System Requirements: Software: Python 3.6, R, Anaconda, Bash R Packages: rgdal, raster, sp, dismo, maptools
There is a limitation on the file sizes and project size when making pushes to Github. As such, a complete push of SDM data was not feasible. So the current solution is to push a sample of SDM data to prove the efficacy of the Jupyter Notebook solutions and other solutions. Currently, SDM data that has been pushed to Github are for the following taxonIds:
- 122381
- 84239
- 85026
- Clone everything from our github by running the command -> git clone https://github.com/foxtrotington/butterfly.git
- Aquire data via Navigating to the PythonSDM folder -> cd butterfly/PythonSDM Then running the Pull_Sort script -> python Pull_Sort.py
- Navigate to PythonSDM folder -> cd butterfly/PythonSDM
- Run "get_observation_data_run_sdm.sh" -> python get_observation_data_run_sdm.sh
You will see the SDM result divided by taxon id, year, and month in "output" folder on the root directory. If you see there is no folder for a certain month, then there was no observation data for that month for that certain taxon id.
If you just want the observation data from iNaturalist: Run "data-puller.py" -> python data_puller.py You will get all observation raw data as csv files with the taxon id recorded in "taxon-id.txt".
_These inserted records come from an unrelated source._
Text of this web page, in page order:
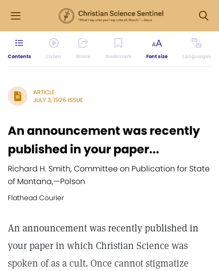
Contents Listen Share Bookmark Font size Languages
ARTICLE
JULY 3, 1926 ISSUE
An announcement was recently
published in your paper...
Richard H. Smith, Committee on Publication for State
of Montana,—Polson
Flathead Courier
An announcement was recently published in
your paper in which Christian Science was
spoken of as a cult. Once cannot stigmatize

By running data-consolidation.py
in the scripts_eddie folder, we were able to combine multiple observation CSVs together. By using observation id as the pivot point for joining all three CSVs, we were able to output a CSV with ~400,000 observation points from GBIF, Jeffs get_observation and downloading the iNaturalist data dump. This table is optimal for run_sdm
consumption and will be here for the benefit of other teams. The file can be found under data/master_csv.csv
Estimated run time of gathering observation data and sorting via Pull_Sort.py: 36 minutes
Estimated run time for running of the SDM: approximately 4 hours
Directories: We encountered an issue where the directories were not being created properly and we found that it was because we were not reseting the current directory.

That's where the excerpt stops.